» **WORK INSTRUCTION**
Reproduce without any pictures the lines from the one that contains "Page text, block" through the end of the records, exactly as written.

» **DATA RECORDS**

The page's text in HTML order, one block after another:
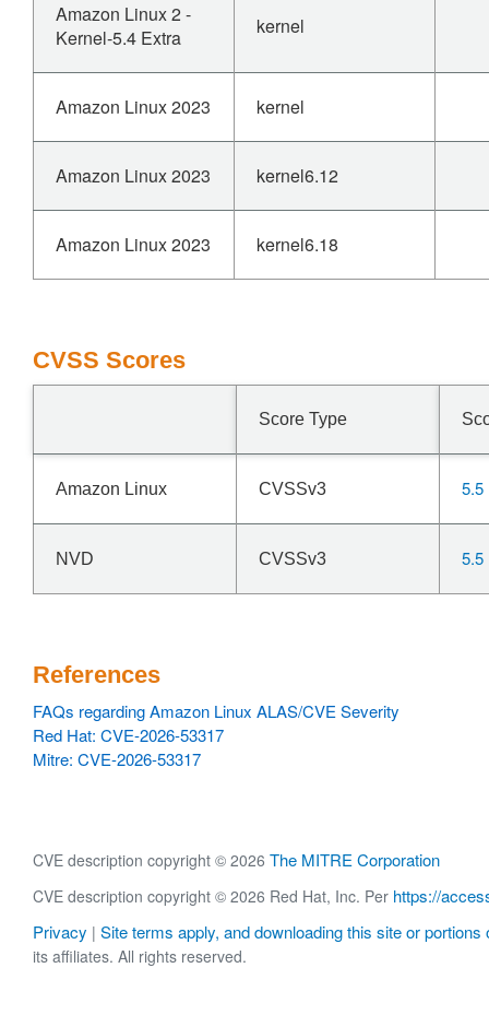
Amazon Linux 2 -
Kernel-5.4 Extra
kernel
Amazon Linux 2023 kernel
Amazon Linux 2023 kernel6.12
Amazon Linux 2023 kernel6.18
CVSS Scores
Score Type
Amazon Linux CVSSv3 5.5
NVD CVSSv3 5.5
References
FAQs regarding Amazon Linux ALAS/CVE Severity
Red Hat: CVE-2026-53317
Mitre: CVE-2026-53317
CVE description copyright © 2026 The MITRE Corporation
CVE description copyright © 2026 Red Hat, Inc. Per https://
Privacy | Site terms apply, and downloading this site or portions
its affiliates. All rights reserved.
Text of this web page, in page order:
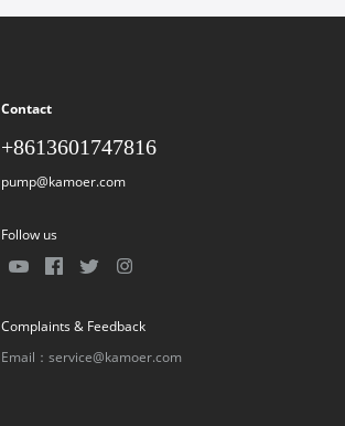
Contact
+8613601747816
pump@kamoer.com
Follow us
Complaints & Feedback
Email：service@kamoer.com
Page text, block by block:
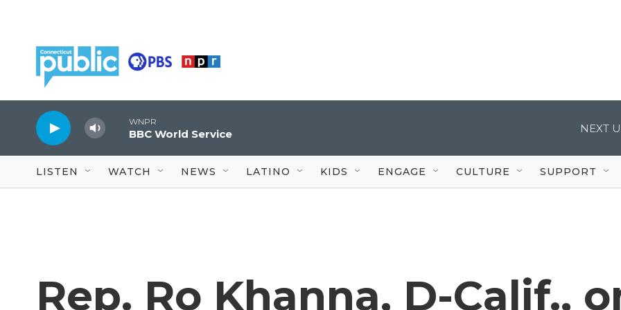
WNPR
BBC World Service NEXT
LISTEN WATCH NEWS LATINO KIDS ENGAGE CULTURE SUPPORT
Rep. Ro Khanna, D-Calif.,
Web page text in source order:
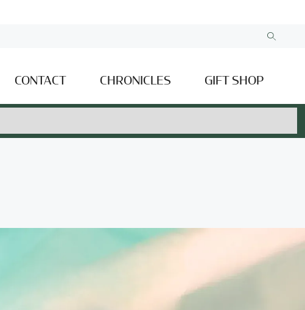
CONTACT CHRONICLES GIFT SHOP

» **EXERCISE RESPONSE**
Page text, block by block:
WNPR
BBC World Service NEXT
LISTEN WATCH NEWS LATINO KIDS ENGAGE CULTURE SUPPORT
Rep. Ro Khanna, D-Calif.,
Web page text in source order:
CONTACT CHRONICLES GIFT SHOP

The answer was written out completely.